Making Sense of the Daily Weather Report
The data I used for this project was gathered from two separate tables within the Daily Weather Report.
The Alexandria temperatures were retrieved from the bottom of the first table in this section, appropriately titled “Alexandria”. Acquiring this section of the data required two X-Path queries as follows- //table[@xml:id="deg-ta-dawr01"]//cell[contains(.,"Min. Temp in the shade")]/following-sibling::cell[1]/number()
and //table[@xml:id="deg-ta-dawr01"]//cell[contains(.,"Max. Temp in the shade")]/following-sibling::cell[1]/number()
. These gave me both sets of temperatures for Alexandra, the maximum and minimum.
All other data was gathered from the “Other Stations” table, as each location reporting data corresponds to a weather station in Egypt. For these stations I used a similar query to the one used for Alexandria, just with a different xml:id. These were all some variation of //table[@xml:id="deg-ta-dawr02"]//cell[contains(.,"Port Said")]/following-sibling::cell[1]/number()
. I manipulated this query, changing the [contains(.,"-")]
to different station names, also using both cell[1]
and cell[2]
to obtain the maximum temperature values as well as the minimum.
Why temperature?
Analyzing and observing the variations in temperature reported in the Egyptian Gazette may be relatively boring on its own, but the applications of such a query are boundless. The weather in cities affects a huge number of variables from tourism to cotton prices. My own analysis project only focuses on temperature because the area alone has not been explored in depth before. I wanted to fill a hole of information as well as to provide some preliminary analysis/data compilation for future analysts of the Egyptian Gazette who may be interested in the effects of temperature on some other phenomenon, but don’t necessarily want to spend the time compiling and organizing such a large amount of raw data.
The Data
All data is what was updated as of noon on April 12th for the purposes of being able to clean up data and create visualizations before continuing the project. For each location, for both the maximum and minimum temperature, I removed the data that was the same as the template data. The incomplete data (i.e. data that was copy and pasted from the template but not updated with the data from the contributor’s week) was more common in the “Other Stations” chart than in the Alexandria temperatures. A few days also appear to not contain an “Other Stations” table at all, so Alexandria Station has a good deal more data than the other locations, making the averages more accurate than any other station included.
These are the monthly average temperatures in some of the stations reported in the Daily Weather Report during 1905 and 1906. I chose the seven that are included because they were contained in the most editions of the Egyptian Gazette and actually contained data the most often.
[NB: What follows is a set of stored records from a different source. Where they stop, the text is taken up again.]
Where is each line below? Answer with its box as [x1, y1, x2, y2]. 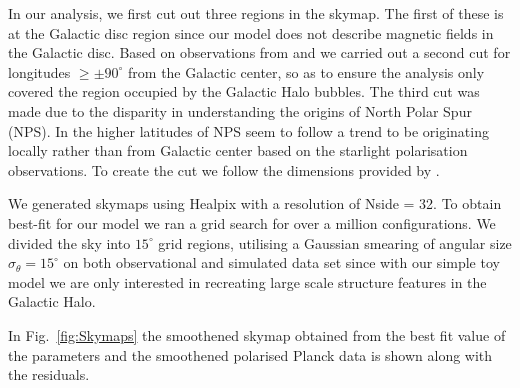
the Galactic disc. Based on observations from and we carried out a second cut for [8, 42, 511, 63]
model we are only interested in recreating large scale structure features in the [8, 271, 487, 292]
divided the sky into [8, 232, 131, 253]
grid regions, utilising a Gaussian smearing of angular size [158, 232, 512, 253]
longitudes [8, 61, 71, 82]
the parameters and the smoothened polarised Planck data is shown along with [8, 344, 493, 365]
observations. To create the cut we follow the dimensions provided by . [8, 159, 440, 180]
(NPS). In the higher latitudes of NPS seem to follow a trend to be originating [8, 120, 489, 141]
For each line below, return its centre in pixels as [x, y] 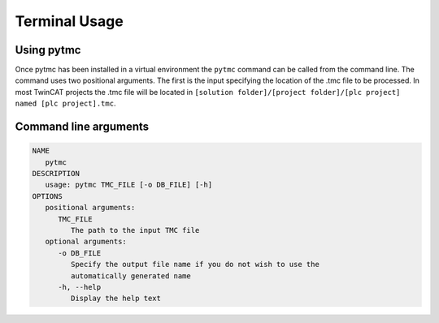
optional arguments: [86, 242]
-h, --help [80, 287]
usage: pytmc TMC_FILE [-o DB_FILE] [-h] [129, 185]
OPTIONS [47, 196]
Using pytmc [48, 50]
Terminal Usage [69, 21]
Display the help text [116, 299]
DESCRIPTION [56, 174]
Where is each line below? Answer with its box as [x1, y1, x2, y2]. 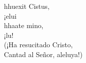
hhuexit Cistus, [4, 1, 50, 11]
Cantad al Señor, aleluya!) [4, 49, 83, 59]
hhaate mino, [4, 20, 44, 31]
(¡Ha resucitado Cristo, [4, 39, 73, 50]
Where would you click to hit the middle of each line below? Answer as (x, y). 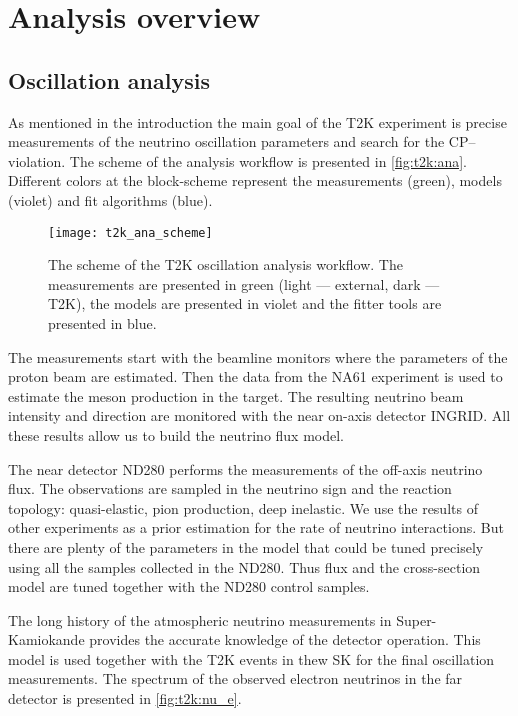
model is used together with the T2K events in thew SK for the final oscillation (251, 658)
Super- (416, 619)
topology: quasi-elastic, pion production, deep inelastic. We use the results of (243, 507)
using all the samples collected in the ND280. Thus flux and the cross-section (244, 566)
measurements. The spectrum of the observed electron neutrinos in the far (235, 678)
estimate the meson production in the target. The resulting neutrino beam (236, 395)
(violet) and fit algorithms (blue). (110, 199)
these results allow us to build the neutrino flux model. (176, 434)
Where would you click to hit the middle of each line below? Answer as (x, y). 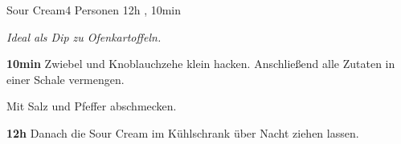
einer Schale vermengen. (65, 79)
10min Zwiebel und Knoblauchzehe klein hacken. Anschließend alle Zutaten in (201, 64)
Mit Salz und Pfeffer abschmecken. (92, 106)
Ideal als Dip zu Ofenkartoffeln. (84, 36)
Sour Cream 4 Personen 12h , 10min (94, 10)
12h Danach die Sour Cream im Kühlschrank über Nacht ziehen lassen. (183, 132)
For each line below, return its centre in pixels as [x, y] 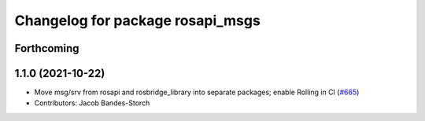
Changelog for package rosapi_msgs [138, 20]
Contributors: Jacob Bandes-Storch [92, 103]
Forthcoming [47, 48]
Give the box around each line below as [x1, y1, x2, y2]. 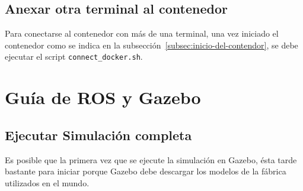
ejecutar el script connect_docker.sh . [5, 50, 143, 63]
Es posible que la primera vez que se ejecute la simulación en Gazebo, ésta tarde [5, 153, 297, 166]
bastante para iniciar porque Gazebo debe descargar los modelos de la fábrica [5, 165, 286, 177]
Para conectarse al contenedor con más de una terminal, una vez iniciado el [5, 27, 279, 40]
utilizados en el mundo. [5, 176, 90, 189]
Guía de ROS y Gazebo [5, 85, 201, 109]
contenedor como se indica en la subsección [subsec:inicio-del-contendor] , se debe [5, 38, 298, 51]
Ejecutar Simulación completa [5, 125, 192, 144]
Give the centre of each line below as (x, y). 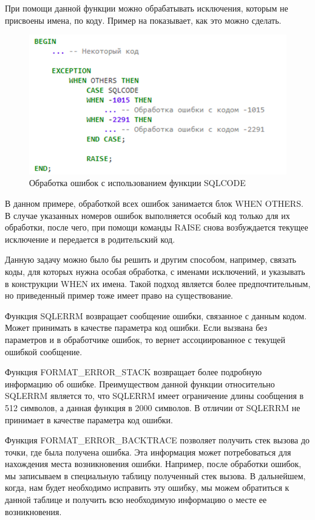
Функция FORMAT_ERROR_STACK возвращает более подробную (134, 372)
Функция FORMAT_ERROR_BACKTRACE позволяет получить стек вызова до (157, 440)
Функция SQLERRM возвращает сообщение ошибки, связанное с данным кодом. (156, 315)
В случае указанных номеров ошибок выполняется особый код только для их (147, 215)
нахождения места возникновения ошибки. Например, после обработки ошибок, (153, 464)
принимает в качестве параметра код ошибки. (89, 419)
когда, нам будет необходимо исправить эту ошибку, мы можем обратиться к (147, 487)
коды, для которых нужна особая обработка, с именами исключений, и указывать (155, 271)
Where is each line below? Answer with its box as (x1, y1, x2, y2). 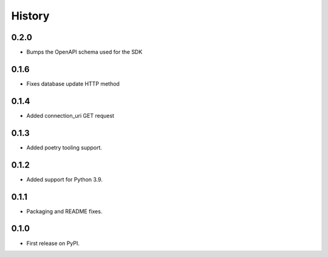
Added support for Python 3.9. (26, 176, 103, 183)
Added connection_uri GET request (26, 112, 115, 119)
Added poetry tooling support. (26, 143, 103, 151)
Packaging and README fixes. (26, 207, 103, 215)
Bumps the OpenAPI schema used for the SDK (26, 49, 143, 56)
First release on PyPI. (26, 239, 80, 247)
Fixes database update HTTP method (26, 80, 120, 87)
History (11, 9, 50, 22)
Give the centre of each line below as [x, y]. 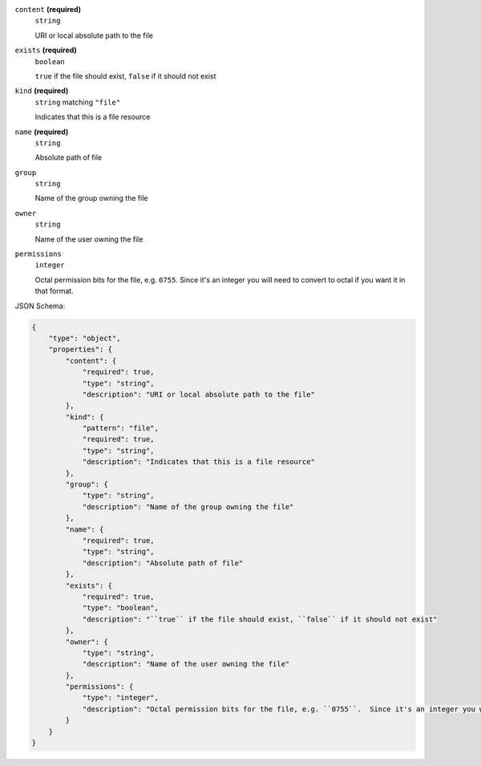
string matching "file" [78, 102]
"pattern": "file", [121, 428]
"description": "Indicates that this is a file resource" [199, 462]
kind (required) [42, 91]
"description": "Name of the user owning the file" [186, 664]
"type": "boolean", [121, 608]
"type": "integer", [121, 698]
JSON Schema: [40, 306]
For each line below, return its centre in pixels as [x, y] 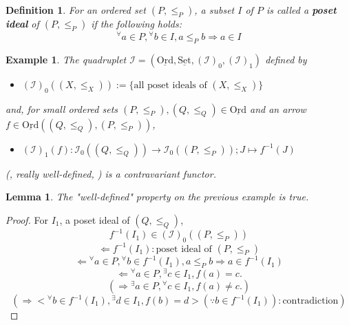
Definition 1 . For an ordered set [76, 10]
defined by [286, 59]
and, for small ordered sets [62, 108]
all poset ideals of [170, 85]
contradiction [310, 301]
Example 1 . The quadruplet [66, 59]
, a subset [214, 10]
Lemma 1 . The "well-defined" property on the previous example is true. [157, 197]
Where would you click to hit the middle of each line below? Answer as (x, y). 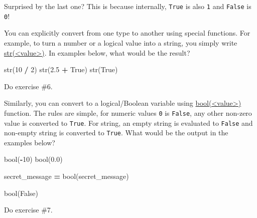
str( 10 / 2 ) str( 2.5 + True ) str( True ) (61, 69)
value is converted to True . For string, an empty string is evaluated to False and (128, 123)
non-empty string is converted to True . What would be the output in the (116, 133)
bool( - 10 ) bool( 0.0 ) (33, 159)
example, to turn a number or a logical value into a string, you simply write (121, 42)
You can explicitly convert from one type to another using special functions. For (127, 33)
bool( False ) (21, 193)
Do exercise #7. (28, 210)
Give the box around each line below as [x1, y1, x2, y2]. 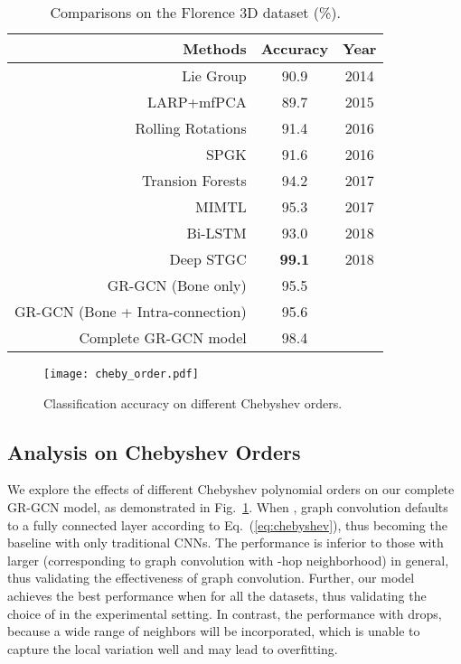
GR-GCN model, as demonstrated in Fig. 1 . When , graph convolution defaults [7, 498, 448, 517]
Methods [183, 38, 247, 59]
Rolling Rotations [135, 117, 247, 138]
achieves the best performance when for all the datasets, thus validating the [7, 586, 427, 605]
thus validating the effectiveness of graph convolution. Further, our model [7, 568, 415, 587]
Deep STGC [169, 248, 247, 269]
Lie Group [182, 65, 247, 86]
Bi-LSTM [186, 222, 247, 243]
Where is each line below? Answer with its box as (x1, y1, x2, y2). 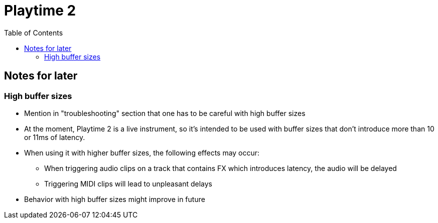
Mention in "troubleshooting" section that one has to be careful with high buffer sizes (24, 108, 306, 117)
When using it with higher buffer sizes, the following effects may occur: (24, 148, 260, 157)
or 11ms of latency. (24, 132, 85, 141)
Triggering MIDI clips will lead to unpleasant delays (44, 179, 213, 188)
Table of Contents (4, 28, 63, 37)
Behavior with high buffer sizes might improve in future (24, 194, 205, 203)
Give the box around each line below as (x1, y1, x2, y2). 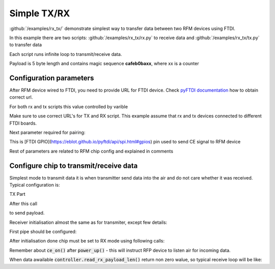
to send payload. (9, 210, 45, 216)
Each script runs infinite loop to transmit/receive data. (9, 51, 122, 57)
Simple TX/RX (9, 8, 70, 19)
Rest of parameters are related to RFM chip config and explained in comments (9, 148, 173, 154)
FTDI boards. (9, 120, 37, 126)
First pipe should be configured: (9, 229, 77, 234)
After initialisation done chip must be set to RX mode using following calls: (9, 238, 165, 244)
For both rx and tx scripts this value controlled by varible (9, 103, 128, 109)
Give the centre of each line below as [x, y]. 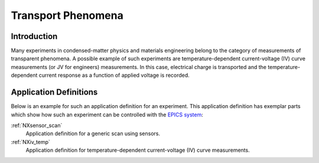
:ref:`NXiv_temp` [30, 142]
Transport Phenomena [67, 15]
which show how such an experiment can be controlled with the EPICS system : [107, 115]
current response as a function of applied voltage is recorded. [114, 75]
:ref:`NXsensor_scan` [37, 125]
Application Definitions [54, 92]
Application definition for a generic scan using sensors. [93, 133]
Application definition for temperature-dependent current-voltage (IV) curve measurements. [138, 150]
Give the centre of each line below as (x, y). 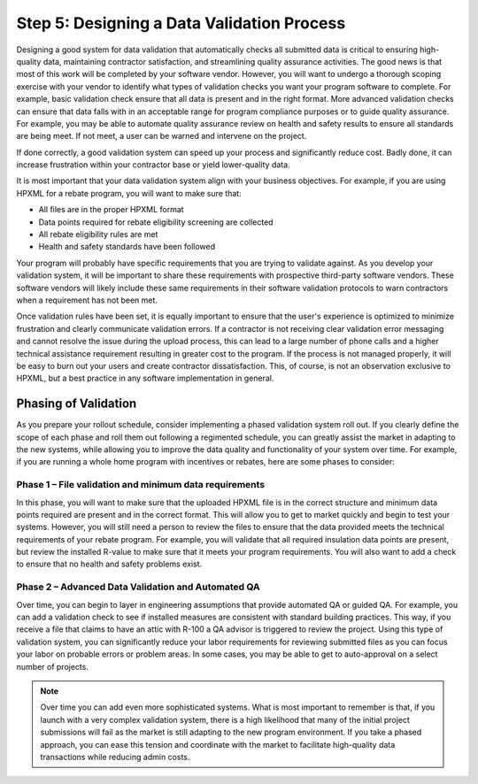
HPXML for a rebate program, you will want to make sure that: (129, 193)
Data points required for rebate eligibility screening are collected (156, 222)
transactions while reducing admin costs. (115, 757)
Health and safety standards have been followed (127, 247)
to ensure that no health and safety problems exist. (109, 564)
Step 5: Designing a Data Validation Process (181, 23)
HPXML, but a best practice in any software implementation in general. (145, 378)
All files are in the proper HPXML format (112, 210)
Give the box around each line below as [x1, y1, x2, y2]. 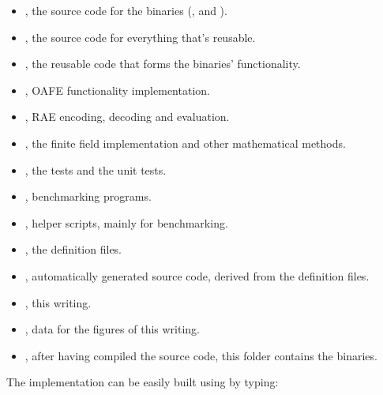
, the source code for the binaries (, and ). [24, 2, 227, 18]
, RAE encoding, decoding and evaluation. [24, 108, 230, 125]
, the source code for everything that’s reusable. [24, 28, 256, 45]
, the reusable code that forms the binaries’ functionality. [24, 55, 301, 72]
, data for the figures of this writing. [24, 321, 200, 337]
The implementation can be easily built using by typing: [6, 374, 279, 390]
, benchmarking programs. [24, 188, 152, 205]
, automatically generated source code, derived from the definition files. [24, 267, 370, 284]
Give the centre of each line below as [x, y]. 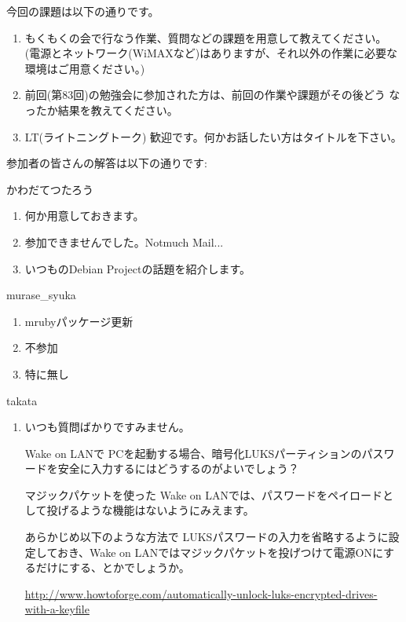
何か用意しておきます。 [84, 216]
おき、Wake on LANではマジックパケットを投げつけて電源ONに [220, 552]
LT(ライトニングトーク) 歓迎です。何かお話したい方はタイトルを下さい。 [213, 136]
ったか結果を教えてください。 [101, 110]
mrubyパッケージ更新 [79, 321]
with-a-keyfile [57, 609]
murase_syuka [41, 295]
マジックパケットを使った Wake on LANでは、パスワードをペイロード [204, 494]
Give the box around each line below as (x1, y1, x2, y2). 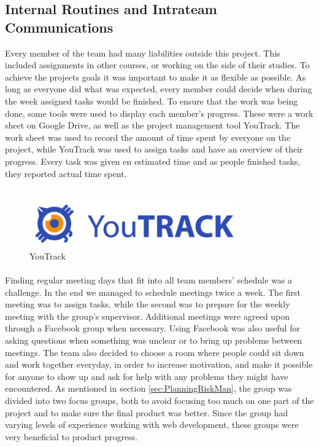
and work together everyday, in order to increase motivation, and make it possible (5, 358, 313, 371)
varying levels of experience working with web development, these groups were (5, 418, 299, 431)
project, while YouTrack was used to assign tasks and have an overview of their (5, 143, 303, 156)
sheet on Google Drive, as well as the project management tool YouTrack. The (5, 119, 300, 132)
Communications (5, 17, 113, 36)
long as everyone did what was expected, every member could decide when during (5, 82, 312, 95)
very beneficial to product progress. (5, 430, 138, 443)
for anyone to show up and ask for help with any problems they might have (5, 370, 288, 382)
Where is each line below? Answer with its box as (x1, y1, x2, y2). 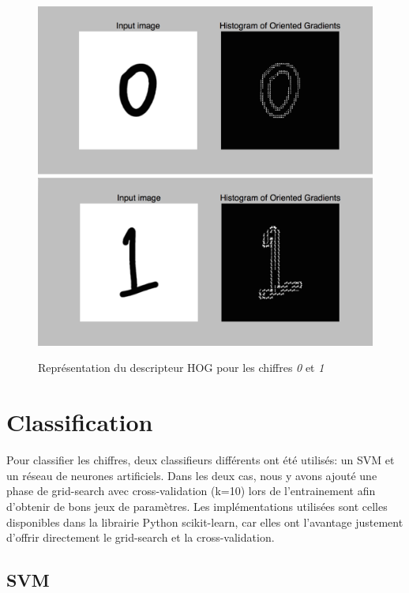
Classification (6, 406, 153, 438)
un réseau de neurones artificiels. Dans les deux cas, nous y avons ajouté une (6, 467, 377, 483)
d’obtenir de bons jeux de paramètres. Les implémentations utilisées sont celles (6, 497, 388, 514)
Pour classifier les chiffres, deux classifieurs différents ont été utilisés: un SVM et (6, 452, 395, 468)
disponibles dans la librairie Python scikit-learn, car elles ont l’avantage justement (6, 513, 403, 530)
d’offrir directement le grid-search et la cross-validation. (6, 529, 275, 546)
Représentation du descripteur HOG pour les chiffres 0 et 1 (38, 359, 325, 376)
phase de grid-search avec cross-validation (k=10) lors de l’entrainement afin (6, 482, 376, 499)
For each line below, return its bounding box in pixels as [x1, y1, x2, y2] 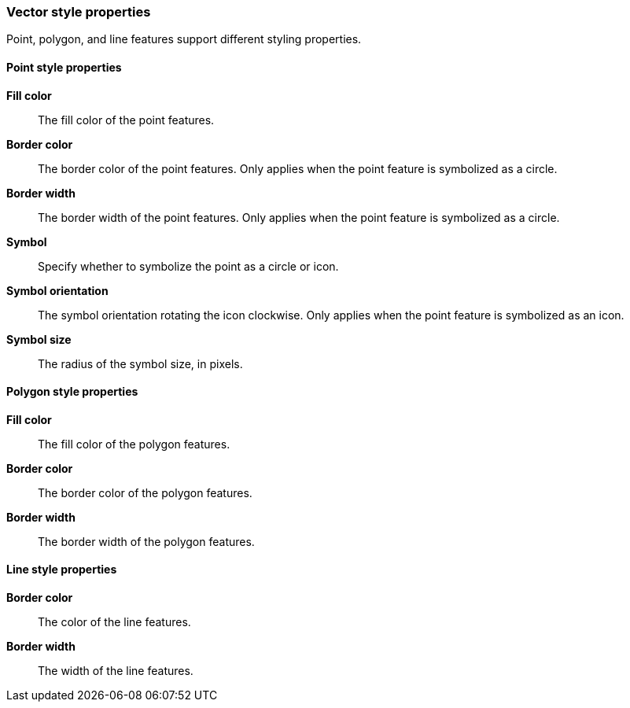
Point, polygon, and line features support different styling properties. [6, 32, 362, 46]
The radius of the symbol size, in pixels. [38, 356, 243, 371]
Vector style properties [6, 4, 151, 20]
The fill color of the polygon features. [38, 437, 230, 451]
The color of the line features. [38, 615, 191, 629]
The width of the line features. [38, 664, 193, 678]
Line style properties [6, 562, 117, 577]
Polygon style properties [6, 385, 138, 399]
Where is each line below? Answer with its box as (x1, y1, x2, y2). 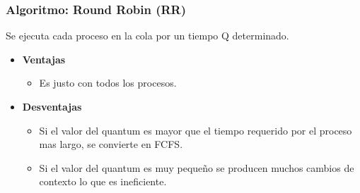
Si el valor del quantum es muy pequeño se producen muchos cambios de (39, 160, 354, 175)
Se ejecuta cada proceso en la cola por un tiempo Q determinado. (6, 28, 289, 43)
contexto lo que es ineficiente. (39, 174, 167, 189)
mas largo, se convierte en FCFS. (39, 137, 183, 151)
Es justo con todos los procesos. (39, 75, 177, 90)
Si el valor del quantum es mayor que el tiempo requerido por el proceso (39, 123, 352, 137)
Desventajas (22, 99, 82, 113)
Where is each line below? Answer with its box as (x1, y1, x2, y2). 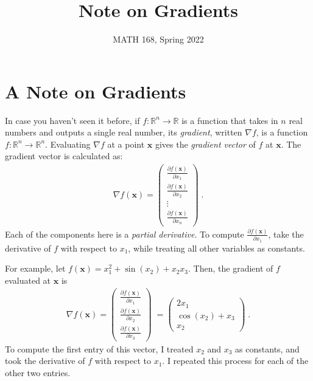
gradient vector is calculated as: (5, 149, 123, 162)
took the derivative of (5, 354, 85, 367)
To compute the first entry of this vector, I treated (5, 342, 194, 355)
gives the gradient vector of (155, 137, 256, 150)
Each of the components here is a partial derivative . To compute (5, 227, 244, 240)
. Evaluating (45, 137, 91, 150)
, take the (268, 227, 304, 240)
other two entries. (5, 366, 71, 379)
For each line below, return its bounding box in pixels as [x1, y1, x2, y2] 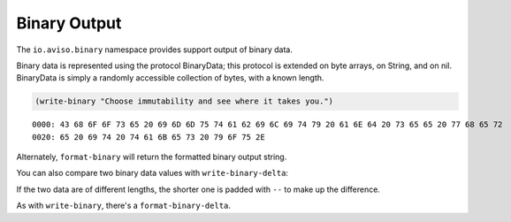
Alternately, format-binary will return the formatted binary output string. [16, 151, 287, 163]
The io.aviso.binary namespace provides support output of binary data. [16, 44, 294, 55]
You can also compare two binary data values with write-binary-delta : [16, 168, 289, 179]
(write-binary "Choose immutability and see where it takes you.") [34, 96, 334, 106]
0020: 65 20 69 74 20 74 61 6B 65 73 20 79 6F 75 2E [32, 132, 265, 142]
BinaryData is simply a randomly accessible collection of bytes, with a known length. [16, 73, 324, 83]
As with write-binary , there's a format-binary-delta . [16, 200, 232, 211]
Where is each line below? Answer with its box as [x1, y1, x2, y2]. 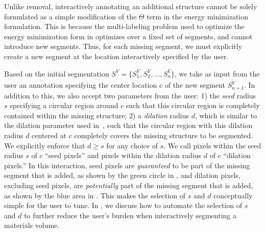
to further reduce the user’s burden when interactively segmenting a [24, 210, 236, 220]
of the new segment [164, 80, 225, 90]
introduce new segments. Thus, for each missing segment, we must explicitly [4, 41, 243, 51]
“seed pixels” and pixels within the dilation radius [45, 150, 202, 161]
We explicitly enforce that [4, 140, 85, 150]
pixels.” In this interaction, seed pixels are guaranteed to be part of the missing [4, 160, 250, 170]
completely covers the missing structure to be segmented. [74, 130, 253, 141]
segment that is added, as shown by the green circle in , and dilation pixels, [4, 170, 240, 181]
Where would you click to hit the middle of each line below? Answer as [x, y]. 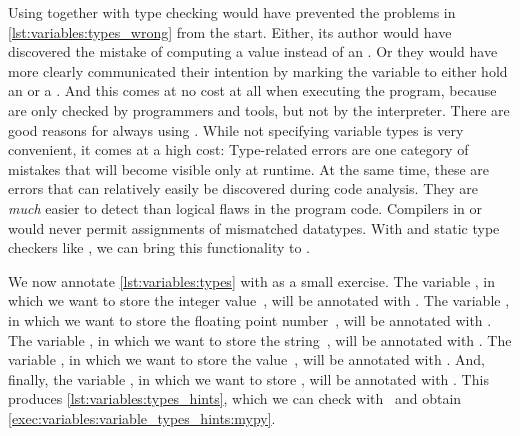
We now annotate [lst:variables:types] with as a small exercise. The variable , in [252, 280]
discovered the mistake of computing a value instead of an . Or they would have [253, 51]
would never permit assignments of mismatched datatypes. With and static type [254, 227]
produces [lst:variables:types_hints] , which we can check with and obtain [235, 398]
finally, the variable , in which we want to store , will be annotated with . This [248, 378]
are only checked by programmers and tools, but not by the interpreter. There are [259, 109]
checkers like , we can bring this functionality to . [159, 247]
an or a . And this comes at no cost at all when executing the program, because [252, 90]
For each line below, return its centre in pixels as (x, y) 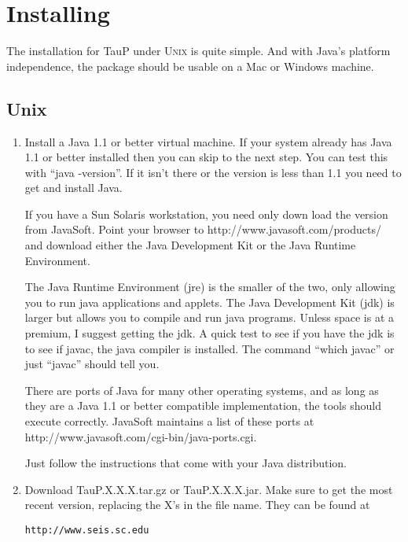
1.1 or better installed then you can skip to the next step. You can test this (206, 157)
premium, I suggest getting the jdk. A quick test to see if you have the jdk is (210, 333)
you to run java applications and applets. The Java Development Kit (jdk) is (210, 302)
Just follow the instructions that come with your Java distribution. (186, 463)
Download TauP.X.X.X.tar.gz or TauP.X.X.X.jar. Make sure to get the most (209, 489)
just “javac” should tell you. (92, 364)
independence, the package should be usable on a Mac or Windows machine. (190, 66)
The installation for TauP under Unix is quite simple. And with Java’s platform (198, 51)
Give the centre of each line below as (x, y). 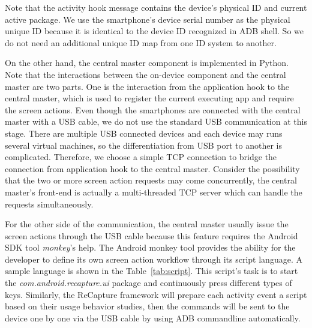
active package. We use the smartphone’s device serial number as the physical (148, 19)
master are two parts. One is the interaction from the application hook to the (147, 86)
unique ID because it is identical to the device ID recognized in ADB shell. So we (154, 31)
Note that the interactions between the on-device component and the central (145, 74)
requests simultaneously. (49, 204)
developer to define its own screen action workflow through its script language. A (154, 259)
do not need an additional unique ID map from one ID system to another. (141, 42)
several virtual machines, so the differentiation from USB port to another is (143, 145)

There were a few excluded from my data analysis because they were either only included in a smaller portion of the newspapers or contained too much null data to be at all useful.
As you can see in the graph, there are a few months which contain no data for one or many locations. The limitations of the data are such that the month of October in 1905 only has one day of the newspaper containing a daily weather report with the proper xml:id, and so only returned one piece of data for every location. The average for that month, therefore, is only one number. This single day had no recorded data for the Cairo Halouan station, and so one missing number results in an entire month missing from our visualization. The entire month of January in 1906 is also missing for every station except for Alexandria; this month also was an average of only one day, and that day of the newspaper did not contain the “Other Stations” chart at all.
The same gap in data for the maximum temperatures in January 1906 exists for the minimum, breaking up the data for all stations other than Alexandria. Both Port Said and Suakin stations have similar gaps in data for August 1906 because of data limitations- there are only two days of data for October.
Conclusions
Speaking to the accuracy of this data, the only other source I could locate that had records of temperatures in Egypt in 1905/1906 was the NOAA Library of Records. Annual Meteorological reports on Egypt are available in pdf form; linked here is 1905 and 1906. It appears from their reports that August of 1905 was the hottest month, while the data from the Egyptian Gazette suggests that October had the highest temperatures. It should be noted that the reports from the NOAA library are from the Helwan Observatory, located in Cairo, Egypt. We would expect the reported temperatures in these annual reports to then reflect most closely to the Cairo station, Ghizeh and Halouan. In general, the data from the Egyptian Gazette seems to line up with that from the Helwan Observatory reports. This is a promising development, as it means that the flaws inherent to the sort of data analysis we’re embarking on are not detrimental to the usefulness of the data itself once certain measures are taken to “clean up” query results as necessary.
As the text of the Egyptian Gazette is updated and edited, the data for this analysis will grow in size and will (hopefully) become increasingly accurate. There are a lot of problems that come up when dealing with a large amount of data compiled from crowd-sourced type documents. Human error, neglection of updated contents, and gaps in the editions of the Gazette itself lead to a sort of haphazard compilation and analysis of these temperatures recorded in the Daily Weather Report. Add to that the consideration that the dates currently in existence span only a portion of a two year period, and the data itself can easily be considered as barely accurate at best. That being said, I worked to the best of my ability with the resources available, and was able to study this vast amount of temperature ranges in some form.